Although the distribution is rather correct, please remember that if in your dataset some partitioning keys are more popular than the others, you will end up with unbalanced dataset whatever happens - unless you use round-robin algorithm but it won't work for all data use cases, like for instance the ones involving grouping.

Range partitioning is one of 3 partitioning strategies in Apache Spark.

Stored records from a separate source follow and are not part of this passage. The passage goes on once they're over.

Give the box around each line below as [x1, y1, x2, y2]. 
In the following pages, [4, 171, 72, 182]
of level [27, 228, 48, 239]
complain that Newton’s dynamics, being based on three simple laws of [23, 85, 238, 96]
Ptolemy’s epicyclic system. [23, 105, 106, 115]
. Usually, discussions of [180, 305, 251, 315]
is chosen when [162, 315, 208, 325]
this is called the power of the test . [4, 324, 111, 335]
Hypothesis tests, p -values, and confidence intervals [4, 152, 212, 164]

As shown in the post, it can be used pretty easily in Apache Spark SQL module thanks to the repartitionBy method taking as parameters the number of targeted partitions and the columns used in the partitioning. In the 3rd section you can see some of the implementation details. Among them you will find the method used to define partition boundaries. The logic uses data sampled with reservoir sampling algorithm to figure out the partitions to create. In the following test cases you can see that this method works pretty well and guarantees quite even data distribution across partitions.